### DATASET
────────────────────

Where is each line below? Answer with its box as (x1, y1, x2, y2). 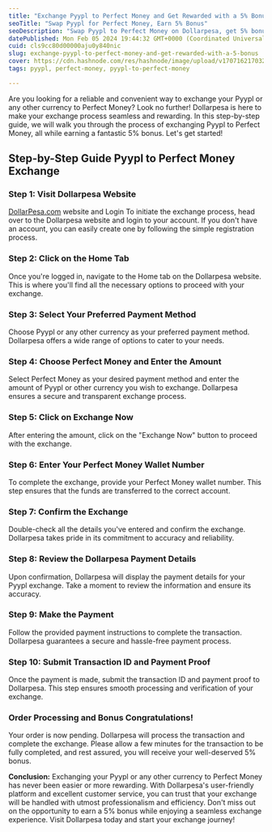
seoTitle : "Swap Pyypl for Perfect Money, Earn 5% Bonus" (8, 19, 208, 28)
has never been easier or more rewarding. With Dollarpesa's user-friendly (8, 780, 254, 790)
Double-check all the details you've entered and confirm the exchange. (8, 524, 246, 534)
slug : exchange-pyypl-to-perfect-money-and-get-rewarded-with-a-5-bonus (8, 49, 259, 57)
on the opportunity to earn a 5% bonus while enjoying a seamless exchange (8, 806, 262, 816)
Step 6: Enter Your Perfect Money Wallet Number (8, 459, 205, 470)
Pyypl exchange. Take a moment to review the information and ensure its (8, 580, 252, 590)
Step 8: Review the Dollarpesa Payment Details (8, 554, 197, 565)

────────────────────

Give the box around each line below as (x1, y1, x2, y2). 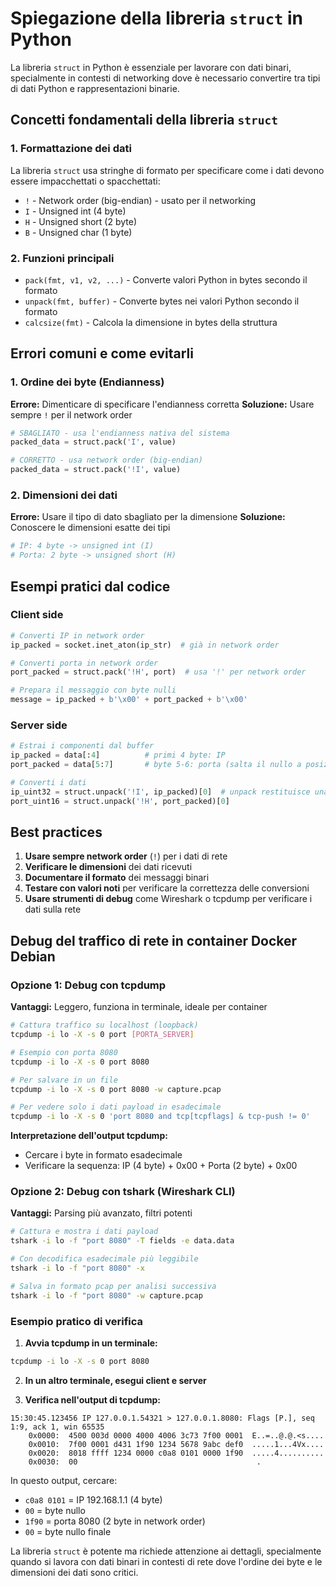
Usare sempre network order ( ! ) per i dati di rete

────────────────────

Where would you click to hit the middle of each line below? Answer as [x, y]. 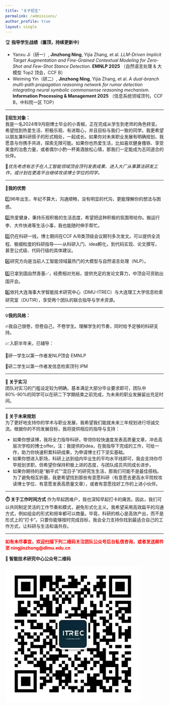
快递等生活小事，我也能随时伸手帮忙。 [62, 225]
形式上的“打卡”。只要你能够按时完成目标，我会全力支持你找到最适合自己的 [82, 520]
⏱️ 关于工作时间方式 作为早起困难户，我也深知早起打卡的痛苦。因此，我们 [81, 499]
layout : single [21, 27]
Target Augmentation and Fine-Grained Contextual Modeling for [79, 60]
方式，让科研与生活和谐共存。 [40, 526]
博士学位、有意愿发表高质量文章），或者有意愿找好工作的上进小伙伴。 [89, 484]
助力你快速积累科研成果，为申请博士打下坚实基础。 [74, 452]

────────────────────

### WORK TO BE COMPLETED
In the listing above, find the line with "Target Augmentation and" and the line with "助力你快速积累科研成果，为申请博士打下坚实基础。 [74, 452]". Output those two lines and every line between them, exactly as written.

### OUTPUT OF THE EXERCISE
Target Augmentation and Fine-Grained Contextual Modeling for [79, 60]
方式，让科研与生活和谐共存。 [40, 526]
博士学位、有意愿发表高质量文章），或者有意愿找好工作的上进小伙伴。 [89, 484]
助力你快速积累科研成果，为申请博士打下坚实基础。 [74, 452]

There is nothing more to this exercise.